After spending 355 days in the nonresidential portion of the program, Bonde’s placement in the community corrections program was terminated after he was arrested on new charges. In its termination report, the community corrections program calculated Bonde had earned 153 days of earned time credits for his time in both the residential and nonresidential portions of the program.
The district attorney sought resentencing under Colorado Revised Statute 18-1.3-301(1)(e). Before he was resentenced, Bonde requested his 355 days of nonresidential time be deducted from his Colorado Department of Corrections sentences under section 18-1.3-301(1)(j).
The district court denied Bonde’s request. The court ruled 18-1.3-301(1)(j) only entitled Bonde to good time or earned time credits for his nonresidential time, not a sentence deduction for the entire amount of time he had served.
Bonde renewed his request at the sentencing hearing. The district court denied his request but noted on his mittimus both the 153 days of “earned time credit” calculated by community corrections and the 355 days of nonresidential time. According to a footnote, the court also credited Bonde with presentence confinement credit for his time in jail and residential community corrections on the amended mittimus for each case.

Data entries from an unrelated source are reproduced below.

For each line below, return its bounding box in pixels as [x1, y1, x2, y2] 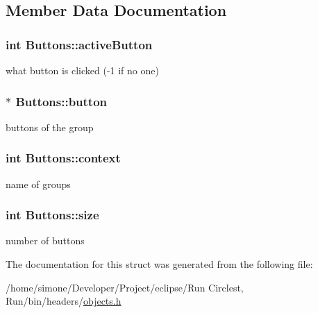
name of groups [6, 176, 71, 191]
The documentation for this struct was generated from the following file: [6, 257, 313, 271]
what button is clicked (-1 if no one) [6, 63, 159, 77]
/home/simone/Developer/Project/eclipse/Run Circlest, [6, 280, 244, 294]
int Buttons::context [6, 149, 121, 167]
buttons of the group [6, 119, 94, 134]
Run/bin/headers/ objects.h [6, 294, 122, 308]
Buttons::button [15, 92, 108, 110]
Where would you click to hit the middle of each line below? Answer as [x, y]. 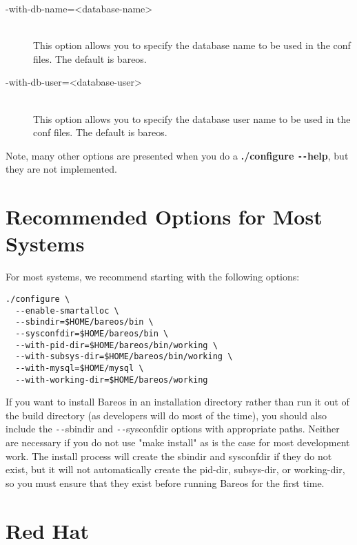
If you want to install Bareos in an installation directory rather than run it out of [177, 402]
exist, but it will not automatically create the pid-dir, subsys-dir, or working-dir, [175, 469]
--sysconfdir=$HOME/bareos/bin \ [92, 333]
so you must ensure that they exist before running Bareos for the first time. [165, 482]
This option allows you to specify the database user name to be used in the [192, 118]
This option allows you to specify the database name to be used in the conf [192, 45]
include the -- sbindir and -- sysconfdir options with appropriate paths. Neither [173, 429]
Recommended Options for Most [164, 217]

On appeal, Bonde contended the district court erred, claiming he is entitled to a 355-day sentence deduction for his nonresidential time under either the presentence-confinement statute, section 18-1.3-405 or the community corrections statute, 18-1.3-301(1)(j). The appeals court disagreed.
Bonde asked the Colorado Court of Appeals to depart from the holding of the 1991 Colorado Supreme Court case People v. Hoecher, because he asserted the rationale on which the Supreme Court’s holding rests, has eroded in the intervening 30 years since it was decided.
The appeals court concluded only the Supreme Court could revisit Hoecher’s explicit holding and it declined this invitation. The appeals court unanimously affirmed the sentence.
Editor’s note: a court opinion summary was redacted from this article on Aug. 21, 2024, upon request.